No le quedó más remedio que seguirlo sin oponer resistencia allí donde él quisiera llevarla, hasta un torbellino de sensaciones y de creciente deseo. Jadeó e intentó apartarse para recuperar el sentido; Luc deslizó una de las manos hasta que volvió a cerrarse sobre su nuca y le enterró los dedos en el pelo para obligarla a concentrarse de nuevo en el beso y en las llamaradas de deseo que la abrasaban.

Su pasión era peligrosa, incitante, tentadora… Cedió a ella y, relajada, se dejó llevar…

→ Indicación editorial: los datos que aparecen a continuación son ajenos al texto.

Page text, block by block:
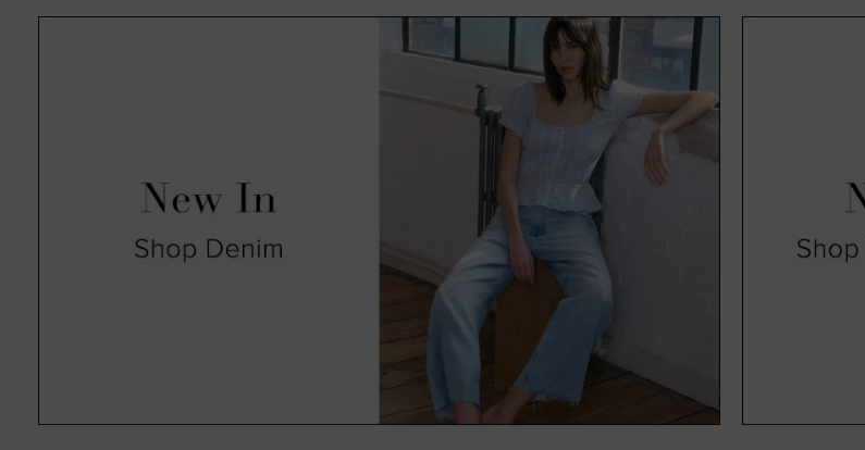
absolute pleasure in an always exciting time for us and, hopefully, you too.
such as animal print, you’ll find all our new season clothing come in a

Exhaló un suave suspiro sobre sus labios y desechó cualquier idea de controlar el momento para, en cambio, deleitarse con las sensaciones. Para experimentar las hábiles caricias de sus dedos que se deslizaban cuello abajo hacia la piel que dejaba al descubierto el escote del vestido. Esos dedos vagaron en una lenta caricia sobre la curva de sus pechos antes de juguetear con el volante de su corpiño. En su interior comenzó a arder un anhelo insatisfecho; se agitó inquieta y musitó algo, un sonido que se quedó atascado entre ambos.

Luc pareció entenderlo a la perfección, ya que volvió a trazar la curva de sus pechos con los dedos, aunque más despacio en esa ocasión. Y otra vez más. Esos dedos se volvían más insistentes con cada caricia, y sintió que sus pechos se tensaban y que su piel comenzaba a arder. Hasta que le cubrió un pecho con la palma.

Una sensación increíble la recorrió de pies a cabeza, una sensación que se trocó de inmediato en una cálida marea que se extendió por sus venas. Luc flexionó sus perversos dedos y comenzó a acariciarle el pecho, despertando sensaciones que ni siquiera sabía que existían. Una oleada de puro placer se apoderó de ella cuando la mano que le había estado acariciando la espalda le cubrió el otro seno. Con los ojos cerrados y los labios aún atrapados en la arrebatadora sensualidad de su beso, se dejó llevar por las sensaciones que le provocaban esas manos sobre los pechos, por las llamaradas de pasión que la consumían y por ese nudo de tensión que sólo él sabía generar y aliviar a un tiempo.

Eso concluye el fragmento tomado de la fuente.